Earlier this week, OpenAI unveiled an AI browser, dubbed Atlas, which is built around its blockbuster AI product, ChatGPT.
“A browser built with ChatGPT takes us closer to a true super-assistant that understands your world and helps you achieve your goals,” the company boasted in its announcement.
Thanks to an “agent mode,” the browser can complete entire tasks, such as booking flights or buying groceries online, a process OpenAI engineers quickly dubbed “vibe lifing.”
It’s not the first time an AI company has attempted to shoehorn AI chatbot functionality into a web browser. Atlas joins the likes of AI startup Perplexity’s Comet and Google’s AI model Gemini, which it’s baked into its ever-popular Chrome browser.
But given early adopters’ experience with the new tool so far, OpenAI has its work cut out to justify the existence of its newfangled browser — and that’s not to mention the glaring cybersecurity concerns experts have highlighted.
And for a company that’s planning to spend over $1 trillion in the next year to build out enormous data centers to support its AI operations, it’s not exactly a confidence-inducing product launch. As The Verge reports, Atlas’ functionality leaves a lot to be desired.
“The immediately obvious problem is that ChatGPT simply doesn’t feel like an adequate portal to the web,” wrote the site’s Emma Roth, who took the browser for an early spin.
For one thing, ChatGPT’s suggestions “aren’t always relevant.” Roth recounts being provided several search results, including local news that weren’t actually local to her.
OpenAI appears to be aware of how confined this basic functionality is — by making it easy for users to revert to a far more familiar method of searching the web.
“The limited search experience is probably why ChatGPT Atlas includes a link to Google in the top-right corner of each search results page,” Roth quipped.
Other users found that Atlas is heavily restricting many websites, including the New York Times and online banking portals.
Overall, the experience appears almost indistinguishable from similar offerings, which doesn’t bode well. The browser itself is built on Google’s Chromium, an open-source browser project used by a wide swathe of browser companies, including Opera, Arc, and Brave.
“It’s basically a ChatGPT-flavored version of Gemini in Chrome and Perplexity’s AI assistant in Comet, and after a bit of early testing, seems to work about as well,” Roth wrote.
Worst of all, its flagship “agentic mode,” intended to complete entire workflows without interruption, is painfully slow.
Roth asked it to “fill up my Amazon cart with items based on my recent browsing history,” which took an agonizing “ten minutes to add just three items.”
Comet completed the same task in just two minutes — which, for the record, also feels way too slow.
“At times, Atlas struggled with clicking the correct button; it was like watching my toddler feed himself — inefficient but ultimately successful,” Wall Street Journal columnist Nicole Nguyen wrote in a write-up about AI browsers.
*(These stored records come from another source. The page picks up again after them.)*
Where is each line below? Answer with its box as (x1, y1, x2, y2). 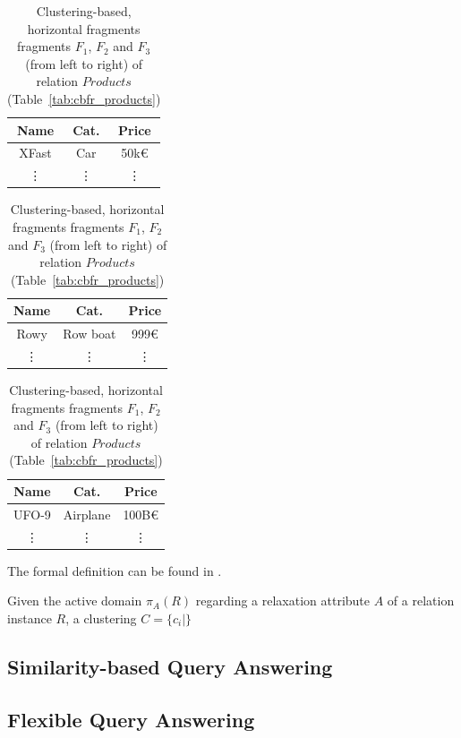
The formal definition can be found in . (7, 561, 222, 579)
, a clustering (65, 609, 137, 628)
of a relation (387, 591, 455, 610)
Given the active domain (7, 591, 142, 610)
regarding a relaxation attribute (195, 591, 371, 610)
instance (7, 609, 52, 628)
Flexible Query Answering (7, 705, 255, 733)
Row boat (63, 324, 116, 343)
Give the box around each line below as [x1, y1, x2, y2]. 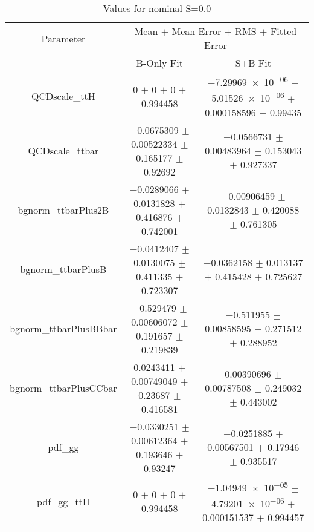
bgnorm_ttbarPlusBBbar [10, 321, 117, 336]
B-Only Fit [136, 56, 183, 70]
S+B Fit [235, 56, 271, 70]
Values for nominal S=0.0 [103, 1, 211, 15]
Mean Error [171, 24, 222, 38]
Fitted [270, 24, 297, 38]
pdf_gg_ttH [37, 494, 90, 508]
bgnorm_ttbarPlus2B [18, 203, 109, 217]
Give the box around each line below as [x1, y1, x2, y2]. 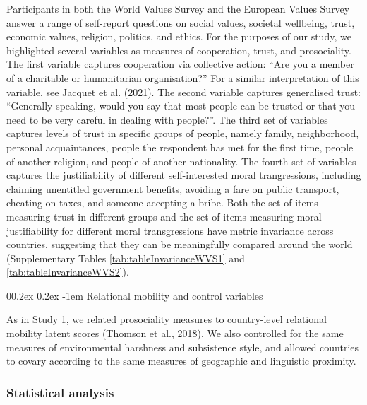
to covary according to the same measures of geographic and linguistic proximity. [6, 353, 356, 368]
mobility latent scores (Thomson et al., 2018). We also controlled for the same [6, 326, 344, 341]
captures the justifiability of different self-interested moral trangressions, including [6, 168, 361, 182]
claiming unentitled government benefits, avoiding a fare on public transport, [6, 181, 339, 196]
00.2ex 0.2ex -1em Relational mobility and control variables [6, 288, 263, 303]
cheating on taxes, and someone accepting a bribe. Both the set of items [6, 195, 318, 210]
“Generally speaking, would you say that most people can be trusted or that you [6, 98, 356, 113]
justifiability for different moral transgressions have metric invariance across [6, 223, 334, 237]
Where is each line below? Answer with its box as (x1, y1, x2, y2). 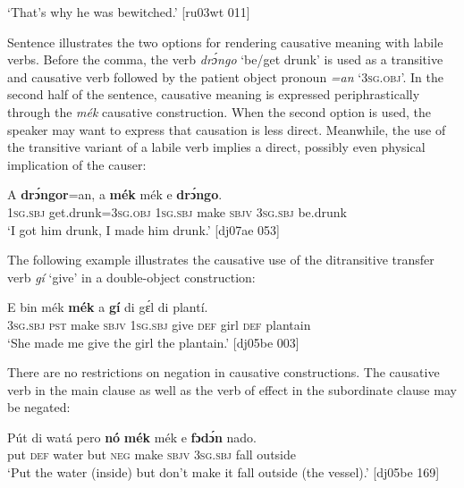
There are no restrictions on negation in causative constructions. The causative (7, 363, 440, 382)
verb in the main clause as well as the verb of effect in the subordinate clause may (7, 380, 457, 399)
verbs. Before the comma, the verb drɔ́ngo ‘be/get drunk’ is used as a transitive (7, 50, 443, 69)
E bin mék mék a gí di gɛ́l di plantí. (7, 298, 208, 316)
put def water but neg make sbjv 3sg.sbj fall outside (7, 445, 296, 464)
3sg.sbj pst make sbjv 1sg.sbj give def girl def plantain (7, 315, 311, 333)
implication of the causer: (7, 155, 147, 173)
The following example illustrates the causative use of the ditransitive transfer (7, 250, 434, 269)
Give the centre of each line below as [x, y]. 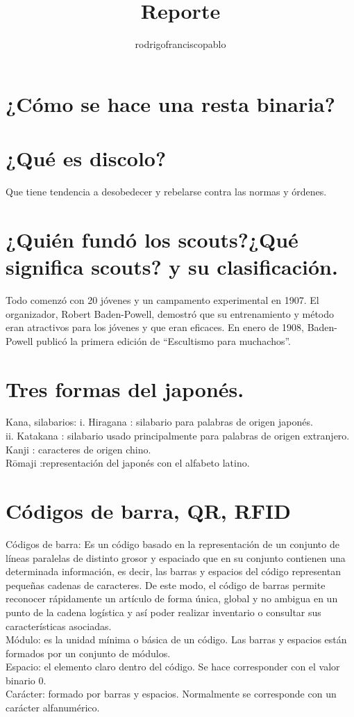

It took 16 minutes for Atlas to “find flights for a coming trip,” for instance.
Besides an underwhelming user experience, experts have warned of glaring cybersecurity concerns plaguing the crop of AI browsers. Just this week, web browser company Brave outlined major security flaws with Comet, noting how easily it falls prey to “prompt injections,” allowing hackers to deliver hidden messages to an AI to carry out harmful instructions.
How OpenAI will address the issue with its Atlas browser remains to be seen.
“There will always be some residual risks around prompt injections because that’s just the nature of systems that interpret natural language and execute actions,” UCL Interaction Center assistant professor George Chalhoub told Fortune. “In the security world, it’s a bit of a cat-and-mouse game, so we can expect to see other vulnerabilities emerge.”
“The main risk is that it collapses the boundary between the data and the instructions: it could turn an AI agent in a browser from a helpful tool to a potential attack vector against the user,” he added. “So it can go and extract all of your emails and steal your personal data from work, or it can log into your Facebook account and steal your messages, or extract all of your passwords, so you’ve given the agent unfiltered access to all of your accounts.”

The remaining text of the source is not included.